If you specify the -h option, formats the file sizes in a “human-readable” way.
Usage:
hdfs dfs -du [-s] [-h] URI [URI …]
Example:
hdfs dfs -du /user/hadoop/dir1 /user/hadoop/file1
dus:
Displays a summary of file sizes; equivalent to hdfs dfs -du –s.
Usage:
hdfs dfs -dus <args>
expunge:
Empties the trash. When you delete a file, it isn’t removed immediately from
HDFS, but is renamed to a file in the /trash directory. As long as the file
remains there, you can undelete it if you change your mind, though only the
latest copy of the deleted file can be restored.
Usage:
hdfs dfs –expunge
get:
Copies files to the local file system. Files that fail a cyclic redundancy
check (CRC) can still be copied if you specify the –ignorecrc option. The CRC
is a common technique for detecting data transmission errors. CRC checksum
files have the .crc extension and are used to verify the data integrity of
another file. These files are copied if you specify the -crc option.
Usage:
hdfs dfs -get [-ignorecrc] [-crc] <src> <localdst>
Example:
hdfs dfs -get /user/hadoop/file3 localfile
getmerge:
Concatenates the files in src and writes the result to the specified local
destination file.
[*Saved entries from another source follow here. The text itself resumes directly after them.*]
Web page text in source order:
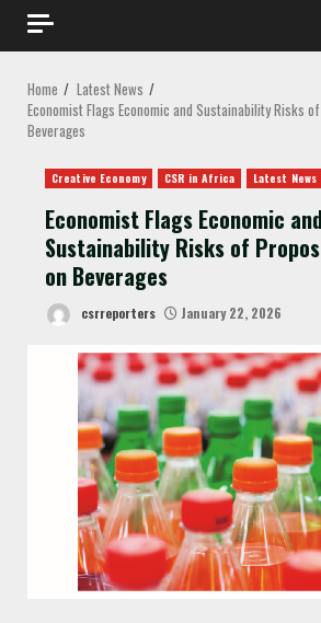
Home
Latest News
Economist Flags Economic and Sustainability Risks
Beverages
Creative Economy CSR in Africa Latest News
Economist Flags Economic
Sustainability Risks of
on Beverages
csrreporters January 22, 2026
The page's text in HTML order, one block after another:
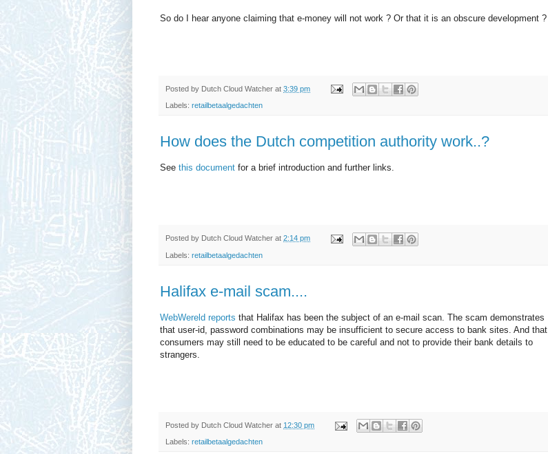
So do I hear anyone claiming that e-money will not work ? Or that it is an obscure development ?
Posted by Dutch Cloud Watcher at 3:39 pm
Labels: retailbetaalgedachten
How does the Dutch competition authority work..?
See this document for a brief introduction and further links.
Posted by Dutch Cloud Watcher at 2:14 pm
Labels: retailbetaalgedachten
Halifax e-mail scam....
WebWereld reports that Halifax has been the subject of an e-mail scan. The scam demonstrates
that user-id, password combinations may be insufficient to secure access to bank sites. And that
consumers may still need to be educated to be careful and not to provide their bank details to
strangers.
Posted by Dutch Cloud Watcher at 12:30 pm
Labels: retailbetaalgedachten
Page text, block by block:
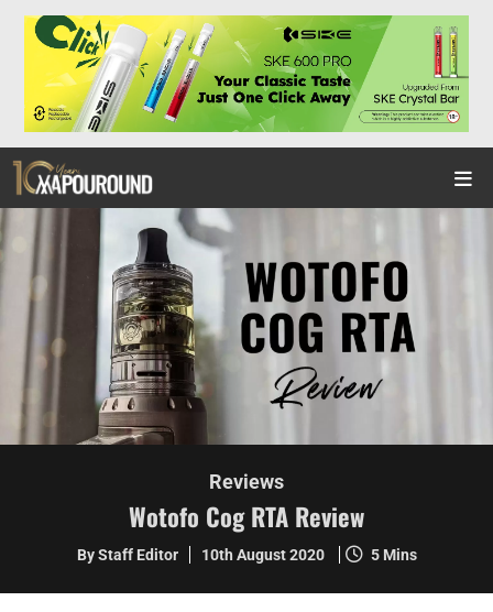
Reviews
Wotofo Cog RTA Review
By Staff Editor 10th August 2020 5 Mins
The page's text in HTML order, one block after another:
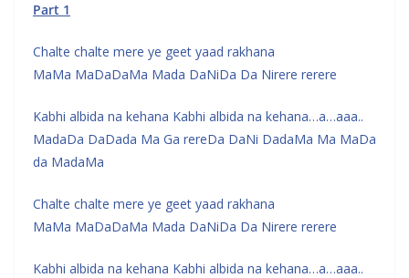
Part 1
Chalte chalte mere ye geet yaad rakhana
MaMa MaDaDaMa Mada DaNiDa Da Nirere rerere
Kabhi albida na kehana Kabhi albida na kehana…a…aaa..
MadaDa DaDada Ma Ga rereDa DaNi DadaMa Ma MaDa
da MadaMa
Chalte chalte mere ye geet yaad rakhana
MaMa MaDaDaMa Mada DaNiDa Da Nirere rerere
Kabhi albida na kehana Kabhi albida na kehana…a…aaa..
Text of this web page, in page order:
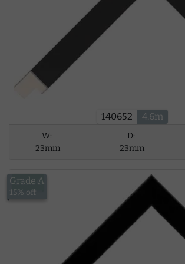
140652 4.6m
W:
23mm
D:
23mm
£13.56
Grade A
15% off

To add a newline character at the end of each file, specify
the addnl option.
Usage:
hdfs dfs -getmerge <src> <localdst> [addnl]
Example:
hdfs dfs -getmerge /user/hadoop/mydir/ ~/result_file addnl
ls:
Returns statistics for the specified files or directories.
Usage:
hdfs dfs -ls <args>
Example:
hdfs dfs -ls /user/hadoop/file1
lsr:
Serves as the recursive version of ls; similar to the Unix command ls -R.
Usage:
hdfs dfs -lsr <args>
Example:
hdfs dfs -lsr /user/hadoop
mkdir:
Creates directories on one or more specified paths. Its behavior is similar to
the Unix mkdir -p command, which creates all directories that lead up to the
specified directory if they don’t exist already.
Usage:
hdfs dfs -mkdir <paths>
Example:
hdfs dfs -mkdir /user/hadoop/dir5/temp
moveFromLocal:
Works similarly to the put command, except that the source is deleted after it
is copied.
Usage:
hdfs dfs -moveFromLocal <localsrc> <dest>
Example:
hdfs dfs -moveFromLocal localfile1 localfile2 /user/hadoop/hadoopdir
mv:
Moves one or more files from a specified source to a specified destination. If
you specify multiple sources, the specified destination must be a directory.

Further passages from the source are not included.